Single by Aly & AJ

from the album Insomniatic
- Released: March 18, 2008
- Recorded: 2007
- Genre: Pop rock; dance-rock; electropop;
- Length: 2:31 (album); 2:25 (remix);
- Label: Hollywood
- Songwriters: Aly Michalka; AJ Michalka; Tim James; Antonina Armato;

Aly & AJ singles chronology
| "Potential Breakup Song" (2007) | "Like Whoa" (2008) | "Hothouse" (2013) |

Music video
- Like Whoa on YouTube (by Hollywood Records)

= Like Whoa =

"Like Whoa" is a song by American pop rock duo Aly & AJ, written and recorded by the duo for their second studio album, Insomniatic. It is the second and final single from the album, released in 2008. The single release in the UK was cancelled for unknown reasons. It was their final single to be released before departing from Hollywood Records. A re-recorded version of the song was released on May 2, 2022.

== Song information and appearances==
"Like Whoa" is a song about the thrill feeling of being in a new relationship. The album version of the song was used in the Disney Channel Original Movie Minutemen, and can also be heard playing during High School Musical 3: Senior Year. The remix of the song was made digitally available on March 18, 2008, on iTunes, alongside an acoustic version and interview. The song is a playable track on Band Hero and The Smurfs Dance Party.

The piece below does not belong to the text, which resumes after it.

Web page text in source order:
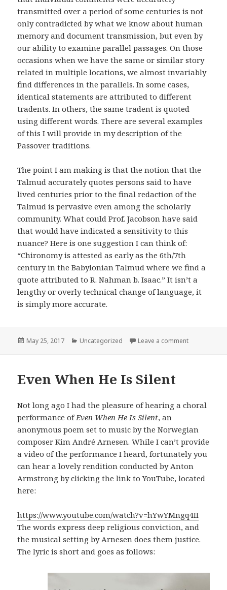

The song is written in the key of A♭ major with a moderate tempo of 121 beats per minute.

==Critical reception==
The song received mainly positive comments on album reviews. UMusic describes the song: "Like Whoa" starts with soft cooing and transitions into a high energy danceable chorus."

Todd Sterling, from Wal-Mart, praises the song: ""Like Whoa," a penetrating, bass driven cut compares the sensation of falling in love with a rollercoaster ride. The song, lathered in slippery keyboard effects and programmed drums, is a melodically layered chunk of pop candy."

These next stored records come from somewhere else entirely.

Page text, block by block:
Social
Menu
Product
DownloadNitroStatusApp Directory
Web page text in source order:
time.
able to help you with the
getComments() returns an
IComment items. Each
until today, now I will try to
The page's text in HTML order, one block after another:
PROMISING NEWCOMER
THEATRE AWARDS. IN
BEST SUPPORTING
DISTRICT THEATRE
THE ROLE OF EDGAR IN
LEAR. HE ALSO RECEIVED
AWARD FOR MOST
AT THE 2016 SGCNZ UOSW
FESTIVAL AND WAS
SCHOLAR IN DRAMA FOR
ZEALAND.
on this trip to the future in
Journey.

Logan Leasure, from Jesus Freak Hideout, named the song a "sure-to-be-hit" and describes it as "an upbeat, catchy song that gives a positive outlook on life."

==Track listings and formats==
- iTunes EP

- 2-track US promo

| No. | Title | Length |
|---|---|---|
| 1. | "Like Whoa" (Remix Version) | 2:29 |
| 2. | "Like Whoa" (Acoustic Version) | 2:42 |
| 3. | "Radio Disney Exclusive Interview" | 2:07 |

| No. | Title | Length |
|---|---|---|
| 1. | "Like Whoa" (Album Version) | 2:31 |
| 2. | "Like Whoa" (Remix Version) | 2:29 |

==Music video==
On December 3, 2007, Aly & AJ announced, via a blog on their Myspace, that the video for "Like Whoa" would be shot during the same week. The girls also stated that they shot the video with director Scott Speer and that "it's very different from what we've already done". Pictures from the shoot of the music video had leaked onto the internet on December 15, 2007, showing them in four different sets, Aly jumping on the trampoline, both of them on a sofa and similar scenes with 1950s style microphones as in the music video of "Potential Breakup Song" amongst others.

The video premiered on YouTube on January 18, 2008. Disney Channel first aired the music video with footage of the original movie, Minutemen, during Wizards of Waverly Place on January 19, 2008 to promote the film. The video, without the footage from Minutemen and with new scenes, was released on January 31, 2008 on the Hollywood Records YouTube channel. When Aly & AJ were backstage at the Littlest Pet Shop event in 2008, a new version of the "Like Whoa" video, which combines scenes from both the previous two videos, as well as new scenes, premiered.

The video has been released to Canada's MuchMusic, Yahoo! and it also has been shown on MTV Asia, reaching number two on the Chart Attack. To date, the video has garnered, on combined Hollywood Record's account and Aly & AJ's account, over 28 million views.

==Chart performance==
As of February 27, 2008, the album version has logged over 558,084 digital downloads in the United States, reaching a peak position of number 63 on the Billboard Hot 100, enough to earn a Gold certification. The song also debuted at number 66 on the Canadian Hot 100, already peaking higher than preceding single "Potential Breakup Song" at number 72. Upon release of the remix version, the track re-entered the Hot 100 at number 92 after falling off the week before its release. The song has been certified gold by the Recording Industry Association of America for equivalent sales of 500,000 units in the United States.

===Charts===

| Chart (2007–08) | Peak position |
|---|---|
| Australia (ARIA) | 92 |
| Canada Hot 100 (Billboard) | 66 |
| US Billboard Hot 100 | 63 |
| US Pop Airplay (Billboard) | 47 |
| UK Singles (OCC) | 165 |

== Certifications ==

| Region | Certification | Certified units/sales |
| United States (RIAA) | Gold | 500,000^{‡} |
^{‡} Sales+streaming figures based on certification alone.